One way to document the understanding is in your engagement letter. The following suggested wording incorporates the latest guidance from the AICPA:

You are responsible for management decisions and functions, including approving all journal entries and general ledger classifications when they are submitted to you, and for designating an individual who possesses suitable skill, knowledge, and/or experience to oversee any bookkeeping services, payroll services, tax services, profit-sharing plan services, and other services we provide. You are responsible for evaluating the adequacy and results of the services performed and accepting responsibility for such services. You are responsible for establishing and maintaining internal controls related to the services we may perform.

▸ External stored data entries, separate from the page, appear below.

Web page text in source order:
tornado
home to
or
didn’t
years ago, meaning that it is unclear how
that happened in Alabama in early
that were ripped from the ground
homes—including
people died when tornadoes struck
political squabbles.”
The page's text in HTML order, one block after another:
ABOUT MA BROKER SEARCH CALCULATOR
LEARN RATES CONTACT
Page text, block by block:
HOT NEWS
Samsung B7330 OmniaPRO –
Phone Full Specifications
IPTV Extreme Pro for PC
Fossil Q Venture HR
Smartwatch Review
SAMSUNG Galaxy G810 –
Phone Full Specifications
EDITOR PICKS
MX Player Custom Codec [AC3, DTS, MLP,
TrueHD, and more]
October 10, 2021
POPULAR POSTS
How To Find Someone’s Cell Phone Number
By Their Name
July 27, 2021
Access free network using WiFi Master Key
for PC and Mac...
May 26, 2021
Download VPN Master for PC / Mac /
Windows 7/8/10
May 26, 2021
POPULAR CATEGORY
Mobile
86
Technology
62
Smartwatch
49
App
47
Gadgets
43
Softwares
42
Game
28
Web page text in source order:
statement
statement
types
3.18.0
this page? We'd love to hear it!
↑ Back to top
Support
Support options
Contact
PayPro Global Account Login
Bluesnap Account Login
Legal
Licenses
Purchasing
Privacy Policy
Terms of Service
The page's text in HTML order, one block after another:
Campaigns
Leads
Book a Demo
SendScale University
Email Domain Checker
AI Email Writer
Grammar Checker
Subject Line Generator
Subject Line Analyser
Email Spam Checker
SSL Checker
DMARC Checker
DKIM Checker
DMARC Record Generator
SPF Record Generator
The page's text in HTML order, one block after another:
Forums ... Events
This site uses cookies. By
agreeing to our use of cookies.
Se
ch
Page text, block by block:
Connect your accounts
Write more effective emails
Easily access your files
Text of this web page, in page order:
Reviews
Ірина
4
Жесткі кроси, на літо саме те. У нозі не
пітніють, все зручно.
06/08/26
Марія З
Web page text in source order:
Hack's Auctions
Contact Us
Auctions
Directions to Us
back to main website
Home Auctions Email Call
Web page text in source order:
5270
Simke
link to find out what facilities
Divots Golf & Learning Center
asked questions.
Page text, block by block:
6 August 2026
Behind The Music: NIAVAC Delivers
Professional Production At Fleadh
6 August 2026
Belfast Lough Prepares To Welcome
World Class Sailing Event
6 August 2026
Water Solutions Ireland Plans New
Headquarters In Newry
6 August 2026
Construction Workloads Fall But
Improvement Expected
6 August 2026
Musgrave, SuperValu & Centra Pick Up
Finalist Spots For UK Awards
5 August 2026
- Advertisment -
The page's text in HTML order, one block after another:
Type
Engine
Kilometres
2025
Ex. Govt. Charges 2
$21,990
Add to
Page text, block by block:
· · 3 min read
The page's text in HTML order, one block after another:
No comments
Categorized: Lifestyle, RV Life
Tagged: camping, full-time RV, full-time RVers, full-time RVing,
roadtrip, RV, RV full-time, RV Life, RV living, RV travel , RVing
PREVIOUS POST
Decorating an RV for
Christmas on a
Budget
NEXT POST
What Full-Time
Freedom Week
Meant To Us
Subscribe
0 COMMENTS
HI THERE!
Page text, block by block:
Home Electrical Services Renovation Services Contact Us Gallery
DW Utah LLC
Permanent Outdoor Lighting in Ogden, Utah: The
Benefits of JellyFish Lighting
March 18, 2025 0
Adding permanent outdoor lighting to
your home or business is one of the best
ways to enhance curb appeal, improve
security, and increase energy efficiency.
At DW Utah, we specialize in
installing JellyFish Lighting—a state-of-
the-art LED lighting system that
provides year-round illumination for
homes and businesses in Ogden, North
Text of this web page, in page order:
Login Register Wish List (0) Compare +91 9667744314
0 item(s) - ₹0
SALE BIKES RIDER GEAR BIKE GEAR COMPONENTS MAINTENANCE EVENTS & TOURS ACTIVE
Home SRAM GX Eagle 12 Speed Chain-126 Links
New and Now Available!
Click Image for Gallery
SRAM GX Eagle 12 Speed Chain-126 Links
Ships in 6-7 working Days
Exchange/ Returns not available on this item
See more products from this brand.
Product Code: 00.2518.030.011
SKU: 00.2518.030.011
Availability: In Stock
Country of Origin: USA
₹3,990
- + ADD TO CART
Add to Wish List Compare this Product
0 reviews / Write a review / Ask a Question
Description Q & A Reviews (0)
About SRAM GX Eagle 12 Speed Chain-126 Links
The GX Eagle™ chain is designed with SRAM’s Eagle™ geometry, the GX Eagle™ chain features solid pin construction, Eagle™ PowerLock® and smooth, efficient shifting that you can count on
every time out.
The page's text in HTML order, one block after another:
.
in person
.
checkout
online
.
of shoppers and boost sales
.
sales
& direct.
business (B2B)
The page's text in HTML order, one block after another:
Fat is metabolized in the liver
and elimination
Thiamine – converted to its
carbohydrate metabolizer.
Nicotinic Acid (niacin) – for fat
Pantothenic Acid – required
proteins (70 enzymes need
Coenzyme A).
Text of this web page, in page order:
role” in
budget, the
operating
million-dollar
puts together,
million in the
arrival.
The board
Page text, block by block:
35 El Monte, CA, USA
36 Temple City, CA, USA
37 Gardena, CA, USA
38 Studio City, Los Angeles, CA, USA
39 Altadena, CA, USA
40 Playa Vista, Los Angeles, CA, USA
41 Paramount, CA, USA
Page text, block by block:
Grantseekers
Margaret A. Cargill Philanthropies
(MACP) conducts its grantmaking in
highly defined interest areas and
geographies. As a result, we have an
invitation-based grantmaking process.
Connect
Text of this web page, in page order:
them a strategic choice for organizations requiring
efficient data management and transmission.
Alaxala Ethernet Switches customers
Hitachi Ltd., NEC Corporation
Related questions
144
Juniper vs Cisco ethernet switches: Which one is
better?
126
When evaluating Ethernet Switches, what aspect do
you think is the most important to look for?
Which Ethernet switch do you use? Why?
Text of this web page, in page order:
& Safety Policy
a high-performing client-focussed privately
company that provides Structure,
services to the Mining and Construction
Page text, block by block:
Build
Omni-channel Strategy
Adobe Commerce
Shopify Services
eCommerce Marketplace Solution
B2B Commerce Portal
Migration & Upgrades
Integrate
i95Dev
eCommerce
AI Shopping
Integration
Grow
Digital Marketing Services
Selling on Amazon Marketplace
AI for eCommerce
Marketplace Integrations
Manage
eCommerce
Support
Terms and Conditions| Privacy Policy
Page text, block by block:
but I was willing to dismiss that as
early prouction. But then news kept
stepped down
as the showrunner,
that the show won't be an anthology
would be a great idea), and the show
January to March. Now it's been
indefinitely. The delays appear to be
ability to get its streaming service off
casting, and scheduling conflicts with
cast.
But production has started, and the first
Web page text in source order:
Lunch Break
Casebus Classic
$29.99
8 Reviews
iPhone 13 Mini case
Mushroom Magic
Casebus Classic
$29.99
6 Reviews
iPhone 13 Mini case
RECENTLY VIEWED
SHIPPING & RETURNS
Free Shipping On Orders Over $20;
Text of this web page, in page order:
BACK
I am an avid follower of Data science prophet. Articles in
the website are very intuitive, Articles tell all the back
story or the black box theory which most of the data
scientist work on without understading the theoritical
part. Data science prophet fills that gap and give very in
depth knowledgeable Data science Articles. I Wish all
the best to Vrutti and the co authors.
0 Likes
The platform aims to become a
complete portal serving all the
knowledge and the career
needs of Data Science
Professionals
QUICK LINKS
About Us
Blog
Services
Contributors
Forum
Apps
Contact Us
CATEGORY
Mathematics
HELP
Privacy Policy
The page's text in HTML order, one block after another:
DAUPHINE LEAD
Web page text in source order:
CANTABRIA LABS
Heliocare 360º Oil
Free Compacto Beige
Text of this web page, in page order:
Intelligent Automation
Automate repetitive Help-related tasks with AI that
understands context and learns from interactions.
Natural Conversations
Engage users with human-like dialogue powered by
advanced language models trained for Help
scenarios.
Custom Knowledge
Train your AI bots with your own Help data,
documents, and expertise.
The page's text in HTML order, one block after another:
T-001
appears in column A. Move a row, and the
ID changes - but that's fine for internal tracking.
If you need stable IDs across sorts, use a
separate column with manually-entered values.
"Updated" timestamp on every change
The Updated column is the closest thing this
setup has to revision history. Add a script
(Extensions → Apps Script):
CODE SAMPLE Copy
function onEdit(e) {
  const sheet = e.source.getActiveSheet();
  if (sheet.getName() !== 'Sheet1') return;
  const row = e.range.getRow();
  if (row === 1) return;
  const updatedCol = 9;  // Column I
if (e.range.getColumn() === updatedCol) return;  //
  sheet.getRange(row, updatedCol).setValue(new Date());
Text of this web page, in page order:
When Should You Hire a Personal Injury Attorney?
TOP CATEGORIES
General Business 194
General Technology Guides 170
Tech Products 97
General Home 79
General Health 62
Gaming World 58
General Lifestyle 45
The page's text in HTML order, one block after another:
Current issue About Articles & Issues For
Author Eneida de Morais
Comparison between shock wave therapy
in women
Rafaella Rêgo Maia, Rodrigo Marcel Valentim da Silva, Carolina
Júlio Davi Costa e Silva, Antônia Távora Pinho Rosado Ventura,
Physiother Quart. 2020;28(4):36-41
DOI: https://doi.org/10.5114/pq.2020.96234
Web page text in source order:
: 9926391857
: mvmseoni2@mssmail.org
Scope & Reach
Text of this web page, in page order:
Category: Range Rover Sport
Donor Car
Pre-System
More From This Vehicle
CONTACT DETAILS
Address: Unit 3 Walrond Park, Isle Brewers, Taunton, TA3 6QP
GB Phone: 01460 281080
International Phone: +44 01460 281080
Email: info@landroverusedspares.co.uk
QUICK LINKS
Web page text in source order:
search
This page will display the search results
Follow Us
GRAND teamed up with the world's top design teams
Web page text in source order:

Additional Implications of New Independence Rule

Revised Ethics Interpretation 101-3 reemphasized the importance of obtaining client approval for the adjusting journal entries that you prepare on the client’s behalf. Without this approval you are deemed to become part of management and as a result have lost your independence. There is no requirement that this approval be documented, but many firms are having clients review the journal entries together with a draft copy of the financial statements, and then asking the client to initial a copy of the journal entries or a cover sheet, and return this to the firm before the firm issues the financial statements. This policy results in a delay if the client does not respond timely. Another approach to documenting client approval might be to obtain negative assurance. Perhaps this could be accomplished by sending a transmittal letter to the client along with the journal entries. In the letter you could state that if the client does not respond within a specified timeframe that will serve as notice that the client has reviewed and approved the entries.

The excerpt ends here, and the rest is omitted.